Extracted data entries
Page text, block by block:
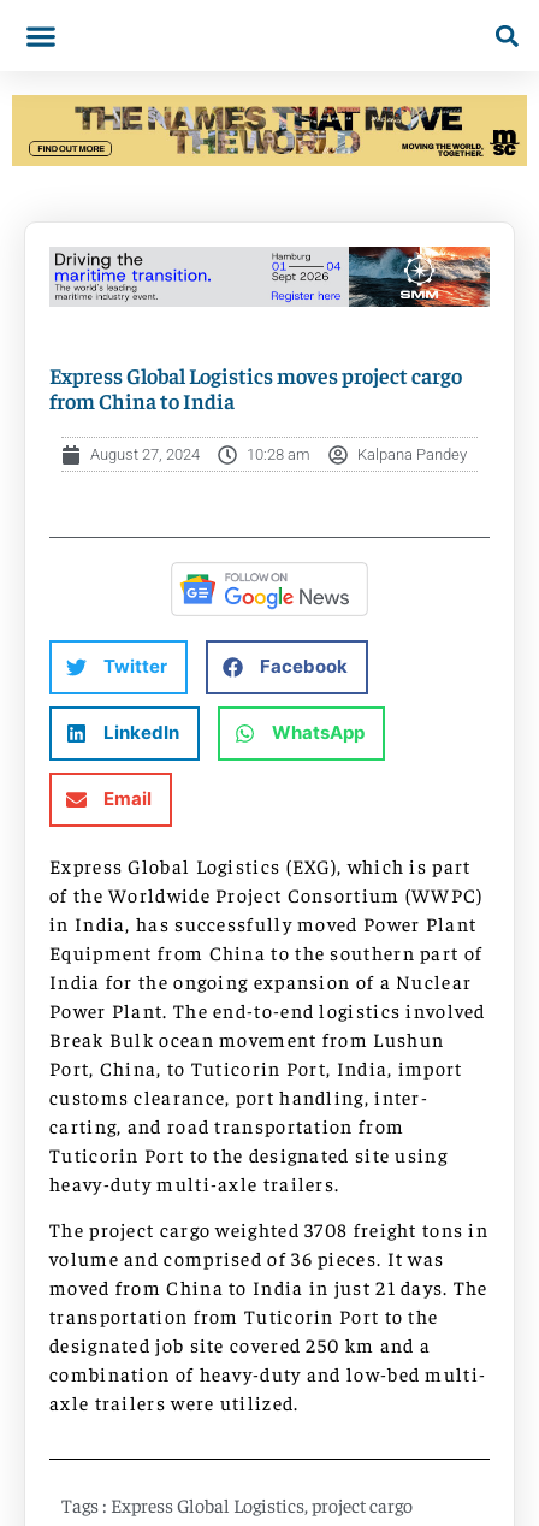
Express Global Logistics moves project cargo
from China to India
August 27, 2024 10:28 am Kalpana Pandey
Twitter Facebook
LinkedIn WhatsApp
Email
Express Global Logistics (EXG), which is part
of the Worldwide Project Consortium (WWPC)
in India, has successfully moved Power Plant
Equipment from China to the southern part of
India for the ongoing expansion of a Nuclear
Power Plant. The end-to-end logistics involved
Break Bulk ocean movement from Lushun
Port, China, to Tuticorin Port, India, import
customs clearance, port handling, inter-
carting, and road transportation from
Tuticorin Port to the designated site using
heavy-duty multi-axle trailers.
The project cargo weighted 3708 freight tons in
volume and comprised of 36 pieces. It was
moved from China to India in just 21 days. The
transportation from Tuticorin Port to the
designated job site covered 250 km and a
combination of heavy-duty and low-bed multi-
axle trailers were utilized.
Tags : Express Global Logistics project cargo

__What you have to do__: Set down the lines above exactly as written. Begin at the line containing "August 27, 2024 10:28 am Kalpana Pandey" and stop after the last line.

__Answer box__:
August 27, 2024 10:28 am Kalpana Pandey
Twitter Facebook
LinkedIn WhatsApp
Email
Express Global Logistics (EXG), which is part
of the Worldwide Project Consortium (WWPC)
in India, has successfully moved Power Plant
Equipment from China to the southern part of
India for the ongoing expansion of a Nuclear
Power Plant. The end-to-end logistics involved
Break Bulk ocean movement from Lushun
Port, China, to Tuticorin Port, India, import
customs clearance, port handling, inter-
carting, and road transportation from
Tuticorin Port to the designated site using
heavy-duty multi-axle trailers.
The project cargo weighted 3708 freight tons in
volume and comprised of 36 pieces. It was
moved from China to India in just 21 days. The
transportation from Tuticorin Port to the
designated job site covered 250 km and a
combination of heavy-duty and low-bed multi-
axle trailers were utilized.
Tags : Express Global Logistics project cargo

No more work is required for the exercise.